Its days like this that I feel alone. I miss her so much. My soulmate, the love of my life, my perfect woman. I miss how she would tell me that everything is going to be ok and that no matter what i choose she'll stand by me. How, without speaking, she knows exactly how to ease my troubled heart and slow my racing mind. How she understands the dilemma I'm in and patiently waits with me until i can sort it out. How she can make me forget everything...everything with just one touch of her lips. How she can lay her head on my chest, allowing me to breathe her in, instantly bringing me to a peaceful slumber.

But how can i miss these things when I've never met her.

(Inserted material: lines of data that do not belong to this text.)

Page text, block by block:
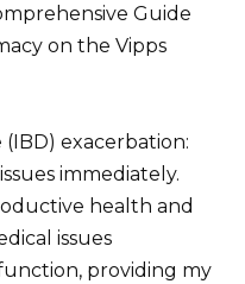
Guide
on the Vipps
exacerbation:
immediately.
health and
issues
providing my

It's not so much hearing about other people being in love, having their teenage romance. Or seeing couples together, doing things i can only dream of. Or listening to the love songs that i wish i could sing. It's days like this, when i have a really difficult decision to make or when i get really good news. I have no one to share the burden or the success with.
This is silly, but love is like math...Its about taking away the loneliness, adding comfort, dividing the sadness, and multiplying the joy. To never have to face a tragedy alone. To always have someone to share your success with and be proud of you, making you feel even better. This is what love should be. Not two people looking into eachother, but two people looking out together. Hand in hand, ready to take on the slings and arrows of the world.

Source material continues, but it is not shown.